Über dem Meer fliegt ein weißer Vogel mit schwarzem Kopf und schmalem Schnabel, er schaut auf die Wasseroberfläche.

Fluss-Seeschwalbe mit winzigem Datenlogger am linken Bein, rechts ist sie beringt (Foto: E. Brüser)

Diese Geräte sammeln bestimmte physikalische Messdaten und helfen so, die Wege und Lebensgewohnheiten von Tieren zu verfolgen. Die Logger-Technik hat die farbliche Markierung und die Beringung von Vögeln nicht vollständig ersetzen, bringt aber eine ganz neue Dimension in die biologische Wildtierforschung.

Die Gründe erklärt das zweiköpfige Autorenteam anschaulich in dem Kapitel Eine Erfolgsgeschichte: Alles begann mit Pinguinen. Wir erfahren zunächst, wie wichtig Visionen, Ehrgeiz und Durchhaltevermögen einzelner Forschender sind. Anschließend geht es um technische Details:

Die Datenspeicher, mit denen Vögel fliegen, sich fortpflanzen und ernähren müssen, dürfen nicht hinderlich sein. Sie sind in den letzten 30 Jahren immer kleiner und komfortabler geworden sind: Anfangs wurden die kräftigen Pinguine mit ihnen ausgerüstet, heute gibt es 1-Gramm leichte Geräte.

Wo die Technik am Vogel angebracht wird, ist unterschiedlich: Selten und nur bei großen Vögeln ist der Logger bis heute wie ein Rucksack am Rumpf festgeschnallt. Oft sitzt er am Bein oder ist an Federn festgeklebt.

Welche physikalischen Parameter genutzt werden, um Vögel aktuell oder nachträglich zu verorten, ist ein anderes Thema. Eine Zeitlang spielten Lichtsensoren eine große Rolle, heute werden Druck- und Temperaturmessungen gespeichert, aber auch Herzschlag und Magen-Darm-Aktivität erfasst.

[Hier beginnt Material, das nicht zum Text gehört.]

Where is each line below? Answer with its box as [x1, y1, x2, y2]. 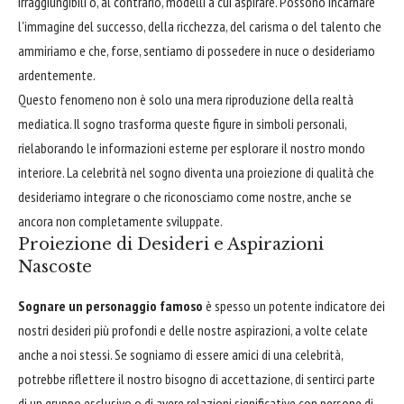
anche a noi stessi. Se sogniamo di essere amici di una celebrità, [18, 344, 343, 363]
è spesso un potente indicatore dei [203, 296, 385, 315]
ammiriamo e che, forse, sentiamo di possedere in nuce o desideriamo [18, 41, 375, 60]
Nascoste [18, 256, 92, 277]
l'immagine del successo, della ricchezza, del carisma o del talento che [18, 16, 381, 35]
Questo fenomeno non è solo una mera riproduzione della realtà [18, 89, 353, 108]
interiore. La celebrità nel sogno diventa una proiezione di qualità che [18, 162, 374, 181]
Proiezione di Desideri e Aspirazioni [18, 234, 324, 254]
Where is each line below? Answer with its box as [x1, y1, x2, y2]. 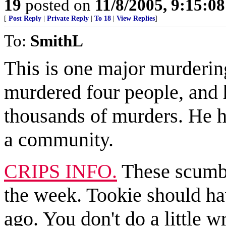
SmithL [30, 31, 83, 50]
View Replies [117, 15, 155, 22]
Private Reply [47, 15, 89, 22]
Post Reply [9, 15, 41, 22]
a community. [4, 128, 114, 151]
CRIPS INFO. [4, 160, 117, 183]
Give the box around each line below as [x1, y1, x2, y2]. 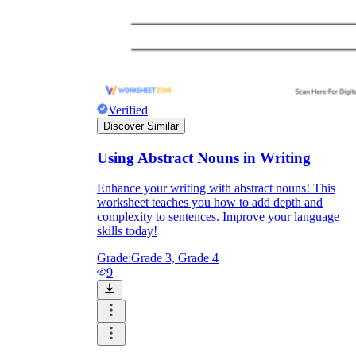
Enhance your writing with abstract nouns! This [97, 181, 335, 195]
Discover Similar [103, 119, 179, 132]
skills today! [97, 224, 157, 238]
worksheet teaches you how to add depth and [97, 195, 323, 210]
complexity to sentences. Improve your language [97, 210, 339, 224]
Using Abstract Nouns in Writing [97, 149, 311, 166]
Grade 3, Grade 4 [131, 251, 219, 265]
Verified [108, 103, 148, 117]
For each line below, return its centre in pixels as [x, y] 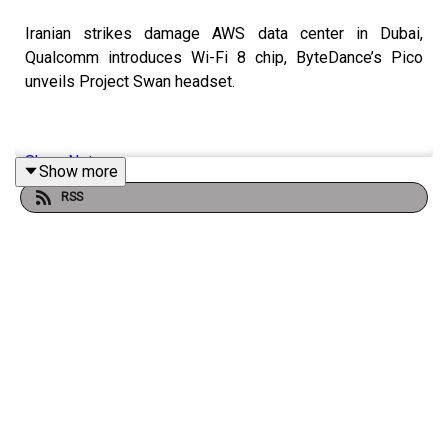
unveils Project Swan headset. [130, 81]
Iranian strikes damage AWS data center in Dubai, [224, 33]
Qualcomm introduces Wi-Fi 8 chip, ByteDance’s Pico [224, 57]
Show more [78, 171]
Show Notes [68, 161]
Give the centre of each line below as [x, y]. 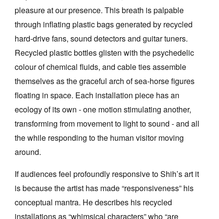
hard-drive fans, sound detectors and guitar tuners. [101, 38]
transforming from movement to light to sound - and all [107, 123]
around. [28, 152]
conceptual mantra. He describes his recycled [93, 202]
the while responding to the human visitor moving [99, 137]
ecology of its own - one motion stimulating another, [103, 109]
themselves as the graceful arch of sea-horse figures [105, 81]
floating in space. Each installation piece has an [97, 95]
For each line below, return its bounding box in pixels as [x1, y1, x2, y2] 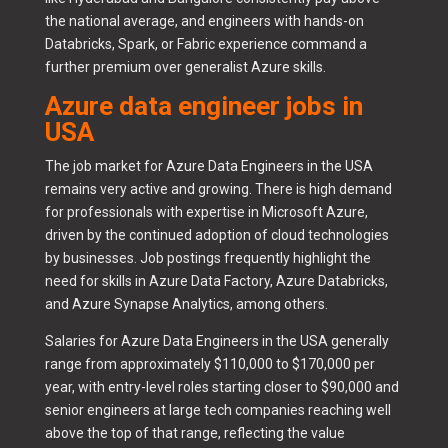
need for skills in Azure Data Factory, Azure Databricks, [44, 273, 388, 290]
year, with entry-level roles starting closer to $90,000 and [44, 379, 399, 396]
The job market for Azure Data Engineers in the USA [44, 158, 373, 175]
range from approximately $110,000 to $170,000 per [44, 356, 375, 373]
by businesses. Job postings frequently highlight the [44, 250, 371, 267]
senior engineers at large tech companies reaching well [44, 402, 391, 419]
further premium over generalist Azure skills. [44, 59, 326, 76]
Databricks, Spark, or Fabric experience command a [44, 36, 367, 53]
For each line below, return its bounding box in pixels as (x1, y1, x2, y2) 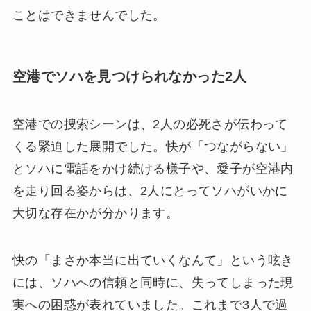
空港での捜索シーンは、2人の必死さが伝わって (12, 117, 288, 132)
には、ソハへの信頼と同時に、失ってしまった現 (12, 276, 294, 290)
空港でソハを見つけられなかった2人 (12, 68, 247, 84)
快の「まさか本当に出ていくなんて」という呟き (12, 253, 294, 268)
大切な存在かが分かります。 (12, 206, 179, 221)
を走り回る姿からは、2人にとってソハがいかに (12, 184, 288, 199)
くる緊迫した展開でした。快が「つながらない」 (12, 140, 294, 154)
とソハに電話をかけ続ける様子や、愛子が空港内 (12, 162, 294, 176)
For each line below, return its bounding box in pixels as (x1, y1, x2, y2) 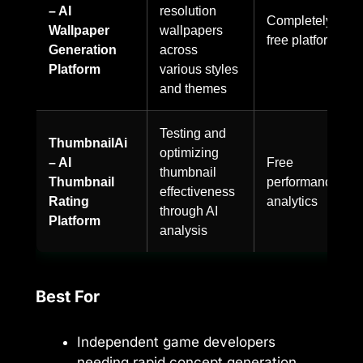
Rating (49, 193, 89, 208)
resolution (160, 2, 216, 18)
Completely (267, 12, 332, 28)
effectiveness (160, 183, 235, 199)
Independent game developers (77, 333, 275, 350)
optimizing (160, 144, 219, 160)
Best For (36, 286, 100, 306)
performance (267, 173, 339, 189)
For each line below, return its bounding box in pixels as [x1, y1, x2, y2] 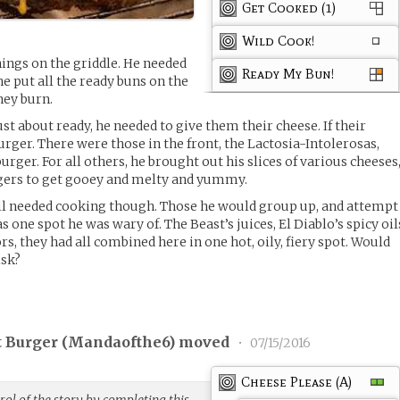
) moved [169, 333, 234, 352]
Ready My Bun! [242, 65, 335, 82]
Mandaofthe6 [68, 333, 170, 352]
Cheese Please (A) [241, 372, 353, 390]
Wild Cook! [242, 32, 315, 49]
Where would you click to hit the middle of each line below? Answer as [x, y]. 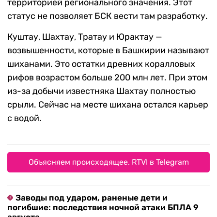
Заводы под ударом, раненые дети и [92, 197]
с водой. [24, 118]
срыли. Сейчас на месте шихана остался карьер [108, 104]
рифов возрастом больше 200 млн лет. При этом [107, 77]
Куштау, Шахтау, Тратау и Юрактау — [85, 37]
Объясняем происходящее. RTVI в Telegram [108, 162]
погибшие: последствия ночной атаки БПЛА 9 [103, 207]
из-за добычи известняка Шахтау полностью [101, 91]
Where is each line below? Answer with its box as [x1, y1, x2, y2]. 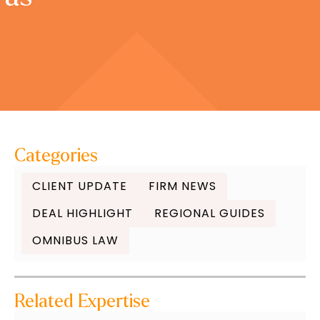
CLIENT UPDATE [31, 178, 127, 194]
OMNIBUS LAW [31, 232, 119, 249]
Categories [14, 146, 98, 165]
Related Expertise [14, 292, 150, 311]
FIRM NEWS [148, 178, 216, 194]
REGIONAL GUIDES [154, 205, 265, 221]
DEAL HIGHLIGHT [31, 205, 133, 221]

Vielfältig ist, wie die ermittelten Daten auf die Computer der Forschenden übertragen werden: Nur selten muss der Vogel heutzutage belästigt werden, um den Logger abzunehmen und die Daten auszulesen. Oft reicht es, sich dem Vogel anzunähern. Vielfach werden die Daten via Satellitentechnik auf einen PC übertragen oder an ein Handy versendet. Auch die Internationale Raumstation (ISS) spielt, etwa beim Erfassen von Tierwanderungen, eine Rolle.

Es geht um mehr als Tracking

Doch, wie erwähnt, ist das noch nicht alles. Aus gutem Grund ist ein Kapitel eingefügt, in dem es um die Bedeutung der oft belächelten Grundlagenforschung geht. Stefan Garthe und Ulrike Kubetzki machen klar, warum anstehende Fragen aus Politik, Wirtschaft oder Naturschutz oft nur dann strategisch klug und zügig untersucht werden können, wenn die Grundlagenforschung bereits geliefert hat.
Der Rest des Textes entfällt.